In the present invention, in the composition of the high boiling residue, when the trinitrile mixture is less than 80% by mass, for example, a low boiling point component such as adiponitrile that has not been removed and a high boiling point component as necessary are added. Further distillation may be carried out once or more for the purpose of removal, and as a result, a trinitrile mixture having a trinitrile compound content of 80% by mass or more may be obtained. As a further distillation method, for example, a molecular distillation method or a thin film distillation method described in JP-A-62-270550 can be preferably used. In addition, if necessary, for the purpose of adjusting the content of the trinitrile compound to 80% by mass or more, the high boiling residue is extracted with a solvent that selectively dissolves the trinitrile compound, and then extracted in a subsequent step. The trinitrile mixture may be obtained by removing the solvent.

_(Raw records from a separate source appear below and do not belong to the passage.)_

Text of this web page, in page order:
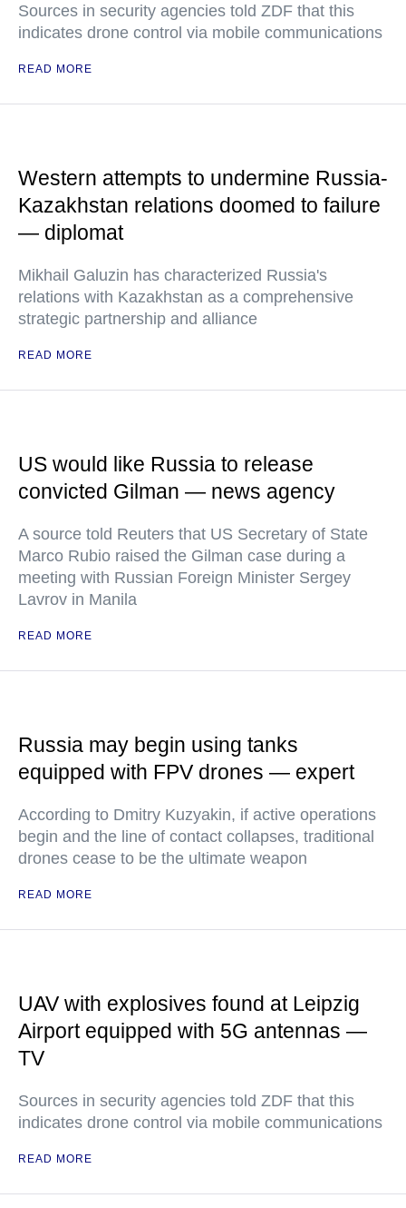
Sources in security agencies told ZDF that this
indicates drone control via mobile communications
READ MORE
Western attempts to undermine Russia-
Kazakhstan relations doomed to failure
— diplomat
Mikhail Galuzin has characterized Russia's
relations with Kazakhstan as a comprehensive
strategic partnership and alliance
READ MORE
US would like Russia to release
convicted Gilman — news agency
A source told Reuters that US Secretary of State
Marco Rubio raised the Gilman case during a
meeting with Russian Foreign Minister Sergey
Lavrov in Manila
READ MORE
Russia may begin using tanks
equipped with FPV drones — expert
According to Dmitry Kuzyakin, if active operations
begin and the line of contact collapses, traditional
drones cease to be the ultimate weapon
READ MORE
UAV with explosives found at Leipzig
Airport equipped with 5G antennas —
TV
Sources in security agencies told ZDF that this
indicates drone control via mobile communications
READ MORE

The 1,3,6-hexanetricarboxylic acid of the present invention is obtained by hydrolyzing the above-described trinitrile mixture with an alkali or an acid in the presence of water or alcohol. Next, the hydrolysis used in the present invention will be described. The above-mentioned alkali used for hydrolysis is a compound that exhibits alkalinity in an aqueous solution, and examples thereof include an alkali metal compound, an alkaline earth metal compound, and a nitrogen compound.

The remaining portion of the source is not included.